When logging in with a mobile authenticator, you may have an authenticator error. Your credentials and code may be correct, but you may need to select a Duration. Currently, the new site design does not have a default Duration selected when logging in. You may also get this issue when logging into the site on your smart phone or tablet.
- Log into site Account on your desktop computer.
- When entering the code, make sure to select a Duration for the Authenticator.
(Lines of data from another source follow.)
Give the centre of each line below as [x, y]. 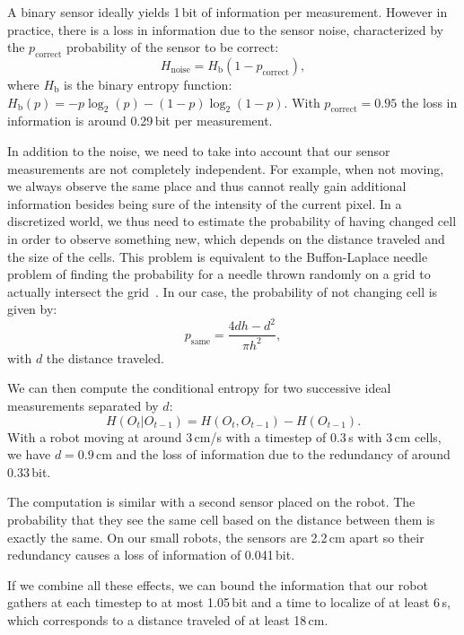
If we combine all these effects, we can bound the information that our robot [218, 584]
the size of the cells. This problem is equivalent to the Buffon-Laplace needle [218, 256]
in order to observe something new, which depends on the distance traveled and [226, 238]
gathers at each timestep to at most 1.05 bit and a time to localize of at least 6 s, [229, 602]
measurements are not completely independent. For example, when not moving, [226, 168]
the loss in [429, 102]
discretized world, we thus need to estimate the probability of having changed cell [232, 221]
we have [29, 454]
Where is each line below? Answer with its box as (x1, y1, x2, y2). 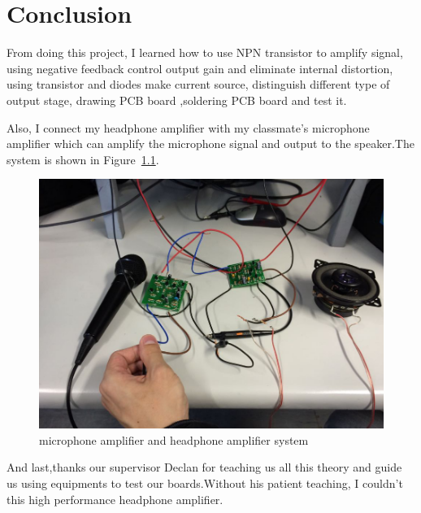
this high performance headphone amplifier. (7, 490, 224, 507)
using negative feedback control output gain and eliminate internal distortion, (7, 59, 393, 76)
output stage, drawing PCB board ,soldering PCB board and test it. (7, 91, 347, 108)
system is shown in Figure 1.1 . (7, 150, 159, 167)
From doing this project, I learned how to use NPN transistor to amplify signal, (7, 44, 403, 61)
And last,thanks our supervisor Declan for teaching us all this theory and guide (7, 459, 402, 476)
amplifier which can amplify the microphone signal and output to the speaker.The (7, 135, 414, 152)
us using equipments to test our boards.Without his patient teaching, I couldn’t (7, 474, 403, 491)
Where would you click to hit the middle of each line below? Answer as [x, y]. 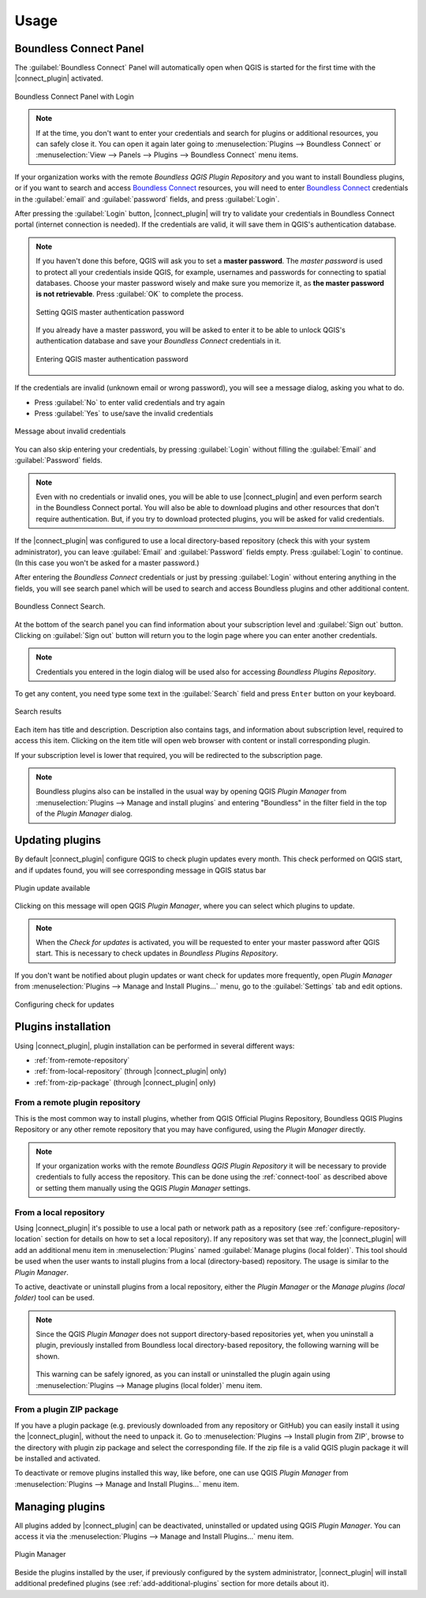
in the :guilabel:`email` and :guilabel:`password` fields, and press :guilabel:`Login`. [147, 199]
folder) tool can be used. [54, 1298]
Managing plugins [60, 1507]
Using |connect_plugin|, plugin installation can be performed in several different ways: [155, 1045]
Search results [38, 711]
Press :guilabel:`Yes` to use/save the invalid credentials [124, 414]
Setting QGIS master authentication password [110, 312]
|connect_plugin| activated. [59, 78]
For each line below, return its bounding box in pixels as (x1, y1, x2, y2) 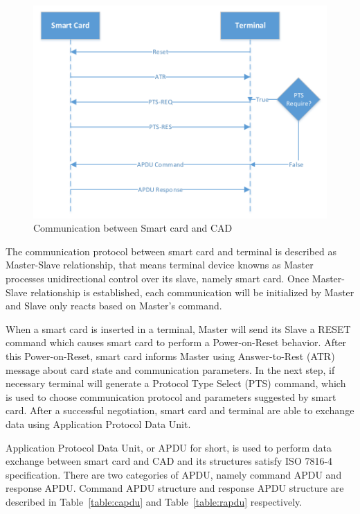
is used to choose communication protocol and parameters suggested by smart (6, 389, 336, 404)
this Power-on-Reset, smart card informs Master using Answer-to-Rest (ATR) (6, 349, 335, 363)
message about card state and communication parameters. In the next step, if (6, 362, 335, 377)
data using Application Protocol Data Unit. (6, 417, 191, 431)
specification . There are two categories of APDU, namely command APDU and (6, 467, 342, 481)
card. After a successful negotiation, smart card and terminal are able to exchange (6, 403, 354, 418)
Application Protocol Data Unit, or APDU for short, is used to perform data (6, 440, 332, 454)
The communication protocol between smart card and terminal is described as (6, 243, 337, 258)
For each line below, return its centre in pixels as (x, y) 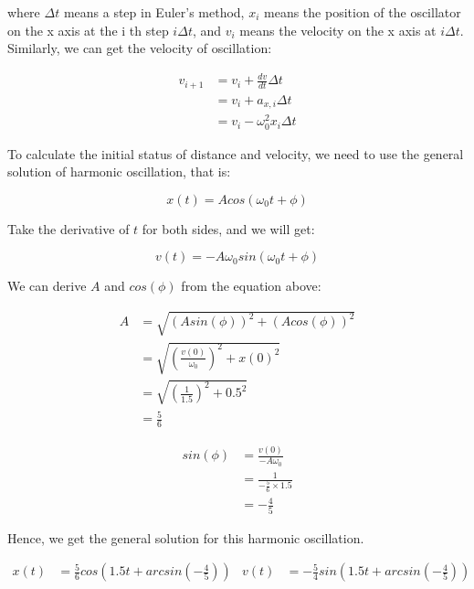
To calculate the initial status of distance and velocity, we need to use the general (236, 153)
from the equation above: (251, 286)
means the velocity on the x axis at (338, 30)
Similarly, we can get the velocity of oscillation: (140, 48)
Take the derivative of (68, 228)
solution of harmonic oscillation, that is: (119, 171)
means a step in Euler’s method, (154, 12)
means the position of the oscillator (363, 12)
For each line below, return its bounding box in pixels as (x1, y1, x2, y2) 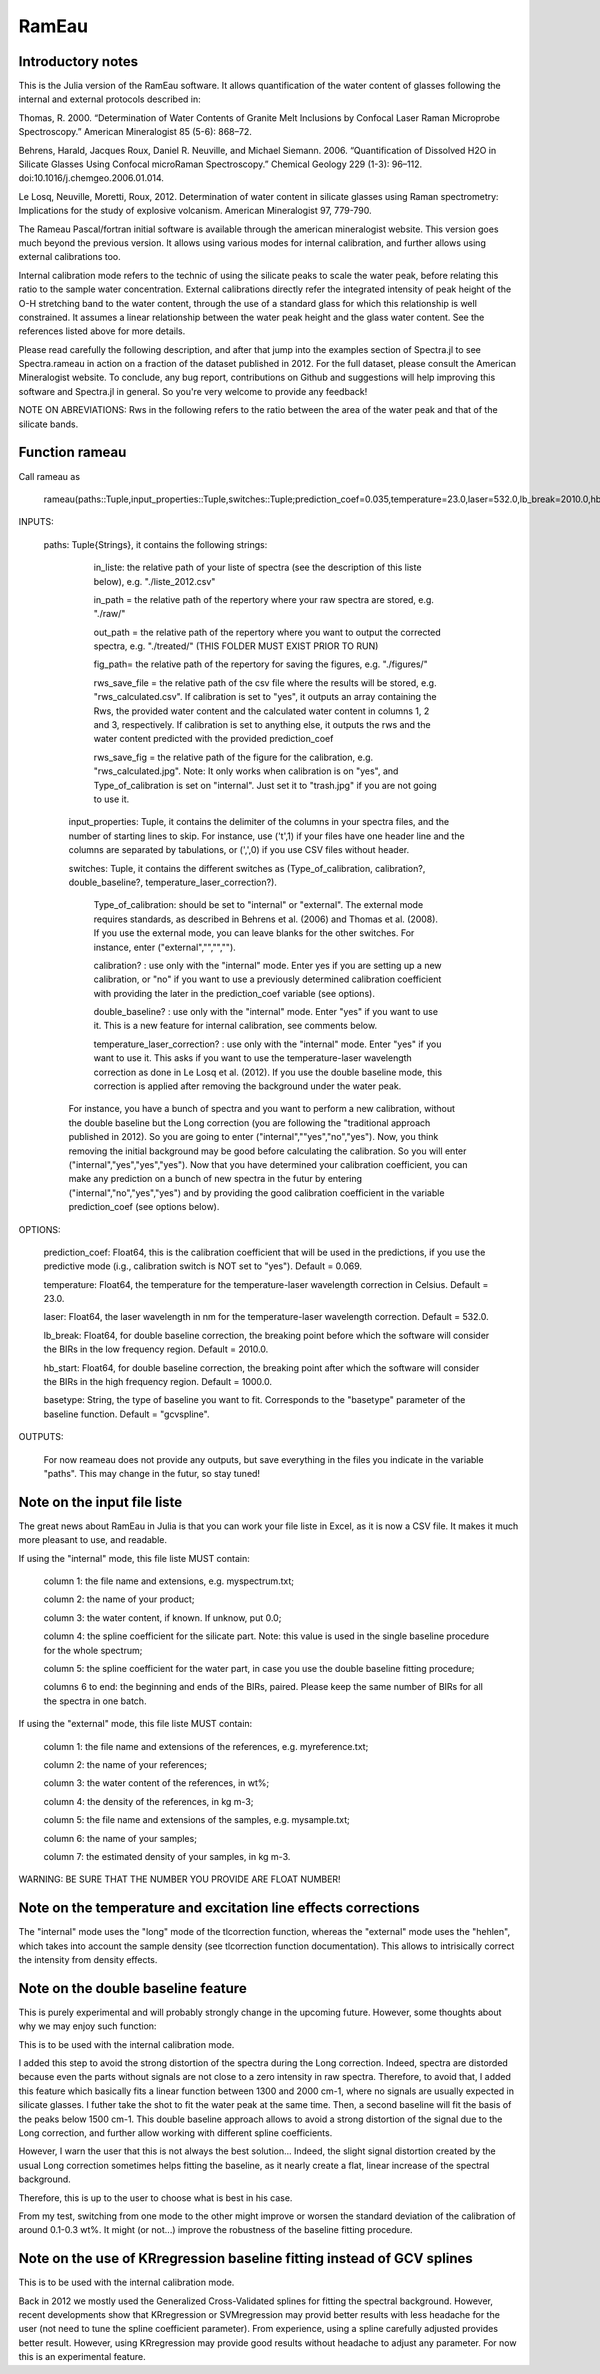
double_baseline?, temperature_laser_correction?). (68, 876, 277, 888)
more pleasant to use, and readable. (18, 1534, 167, 1546)
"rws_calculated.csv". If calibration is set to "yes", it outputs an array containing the (93, 691, 437, 703)
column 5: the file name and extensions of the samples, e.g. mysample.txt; (43, 1814, 350, 1826)
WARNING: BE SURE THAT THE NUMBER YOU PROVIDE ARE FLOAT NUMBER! (18, 1873, 341, 1885)
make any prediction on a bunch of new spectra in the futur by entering (68, 1173, 363, 1185)
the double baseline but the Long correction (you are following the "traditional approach (68, 1116, 431, 1129)
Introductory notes (18, 53, 139, 70)

For example, select month or year.
- A cookie is created locally on your system for the authenticator.
If you have additional issues, you may need to clear the cache for your Launcher or sync the mobile authenticator from the mobile app to your desktop.
Authenticator works on site, not in Launcher!
If you have issues in the Launcher, clear the Launcher cache:
- Right click on the Windows icon and select Run.
- Enter the following and click OK: %appdata%\rsilauncher
- Select and delete the following folders: GPUCache and Cache.
- Run the Launcher or our site and Account to try logging in. Your authenticator code should work.
If you Run as Administrator, you need to clear the cache in that specific Admin folder. To see what user account folders you have, use a File Manager and navigate to c:\Users. Make note of the name like Admin. After opening an appdata location, you can edit the folder location bar with the admin name. For example: C:\Users\admin\AppData\Local
It's possible you have your cookies blocked on your browser. This can affect your Launcher too. Check the cookie settings in your browser. This article can help with information for all major web browsers: https://www.wikihow.com/Enable-Cookies-in-Your-Internet-Web-Browser
Clear your browser cache
If you have issues with the site Account login, clear your browser cache. If you need a walk-through, you can search for information on your specific browser. This article can also help out for all major browsers.
I can't complete authentication/Account Recovery on my mobile!
Please try on a desktop, laptop, a non-mobile system. We're investigating possible issues with mobile for generating cookies and handling logins.
Mismatch between header and cookie session id error!
You may receive the error "Mismatch between header and cookie session id" when logging into the My RSI website and game with the wrong credentials. Usually, you receive the error when trying to login with your email address and password. My RSI, Spectrum, and the RSI Launcher require your Login ID and password.
Here is some helpful information I share with everyone about logins:
- The website and game will always use your Login ID and password to access.
- When you change your password, you will enter your email through Account Recovery (in My RSI).
- When you change your password, you are automatically logged into the site. After that, switch to Login ID and password.
Replacing your Authenticator
If you replace your Mobile Authenticator app by switching, or just uninstalling and adding a new one, you must remove the Authenticator first!
Remember, when you scanned that QRcode or confirmed the connection between the app and your account? They shared a secret. That secret key is associated only with that installed authenticator.
Removing the Authenticator:
- Login to your Account on our site.
- Click Security. You'll need to enter your password again. This is to add security to your account settings.
- Remove the authenticator.
- Uninstall the authenticator on your mobile phone.
- Add it all over again, just like the first time!